People/Cinema - Par Mathieu Perrichet - posté le 05/10/2016

Rencontre avec Katell Quillévéré

Pour son quatrième long métrage, la réalisatrice Katell Quillévéré s’est lancé dans l’adaptation du best-seller Réparer les vivants.

Comment vous est venue l’envie d’adapter Réparer les vivants au cinéma ?
J’ai découvert ce roman de Maylis de Kerangal à sa sortie en 2014 et je l’ai littéralement dévoré. J’ai instinctivement eu le sentiment qu’il y avait derrière ces mots la promesse d’un film magnifique. Cette histoire de greffe de coeur m’a profondément touché. Et les thèmes de la résilience, de la trajectoire m’intéressent. La question « Comment se remet-on du scandale de la mort ? » a quelque chose de passionnant.

Le roman a connu un franc succès, cela rajoute t-il une certaine pression ?
J’avais en effet un peu peur de faire ce film car le roman est merveilleux et un best-seller. Cela met donc une vraie pression supplémentaire car on sait que l’on est attendu au tournant. Mais la peur participe du désir d’accomplir quelque chose, donc finalement cela m’a poussé à me surpasser.

Maylis de Kerangal a t-elle été présente et êtes-vous restée très fidèle au roman ?
Même si elle n’a pas participé à l’écriture du scénario, à chaque étape, Maylis était présente et avait un droit de regard. Ca a été un super repère pour moi. Après, je me suis avant tout fixé de faire un bon film.

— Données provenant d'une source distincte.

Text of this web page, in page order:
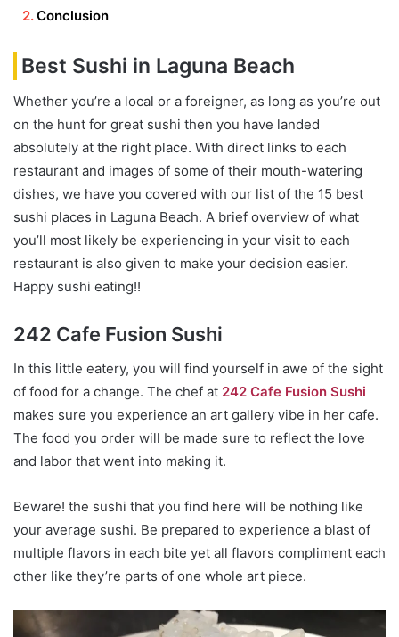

L’idée était d’être libre, de m’affranchir, tout en restant fidèle à ce que le livre a d’essentiel, de profond. La liberté était ma condition et Maylis de Kerangal l’a très bien compris. Et, a priori, elle a beaucoup aimé le film. La première fois qu’elle l’a vu, elle a été bouleversée.

Où avez-vous pris certaines libertés ?
J’ai notamment davantage développé le rôle de la receveuse afin de rendre l’histoire plus supportable. Il fallait la rendre plus humaine, plus réelle, parler de son vécu sentimental, de son envie de vivre… De plus, le récit est composé de nombreux personnages mais je ne voulais pas de ce côté choral qui ne me plaît pas plus que ça. Tout comme je ne voulais pas qu’un personnage soit mis en avant. J’ai donc cherché un entre deux au niveau de la construction narrative. Au final, je dirais qu’il s’agit d’un film relais dans lequel les comédiens se passent le témoin.

Malgré la dureté du sujet, votre film ne tombe pas dans le pathos et aborde les choses avec finesse et justesse…
C’est vrai, c’est un film qui a beaucoup de pudeur, de douceur malgré la violence et l’horreur du sujet. Je ne voulais certainement pas d’une prise d’otage sentimentale. En revanche, le cinéma sert aussi à donner à voir des choses que l’on n’a pas l’habitude de voir, ou que l’on ne voudrait, a priori, pas voir. Il a une dimension cathartique et c’est ce qu’il a de plus beau. Il s’agit de faire ressentir des choses aux spectateurs. Les sens sont primordiaux.

Pourrait-on parler d’une dimension poétique ?
D’une certaine façon oui. Par exemple, l’eau que l’on voit au départ représente à la fois l’élan de vie et l’élan de mort. Il n’y a pas de vie sans eau, mais l’eau peut tuer. Dès le départ, il y a une sorte de pré-annonce à ce que le film va développer mais de manière suggestive, métaphorique. De même, la greffe de cœur est montrée comme quelque chose de très matériel, trivial, qui relève de la plomberie et de la couture, mais aussi comme quelque chose de sacré, qui s’apparente à de la magie pure. Je voulais filmer le corps de manière anatomique, poétique et métaphysique.

Cela étant, votre film reste très réaliste du début à la fin…
Il fallait que ce film soit juste scientifiquement et que le monde médical en soit fier. Nous avons donc passé pas mal de temps à l’hôpital avec Gilles Taurand, le scénariste, et rencontré de nombreux professionnels. Nous avons également assisté à une greffe du cœur avec certains acteurs et ça a été une véritable épreuve pour moi. Il fallait que je m’imprègne du réel, quitte à m’en écarter ensuite. Mais les gestes, la chronologie des opérations sont véridiques. Chaque maillon de la chaîne est reproduit comme il se doit et montre la beauté et les défis de ces métiers fascinants. Je voulais un film humaniste qui montre tout ce qui est mis en œuvre pour sauver la vie de quelqu’un.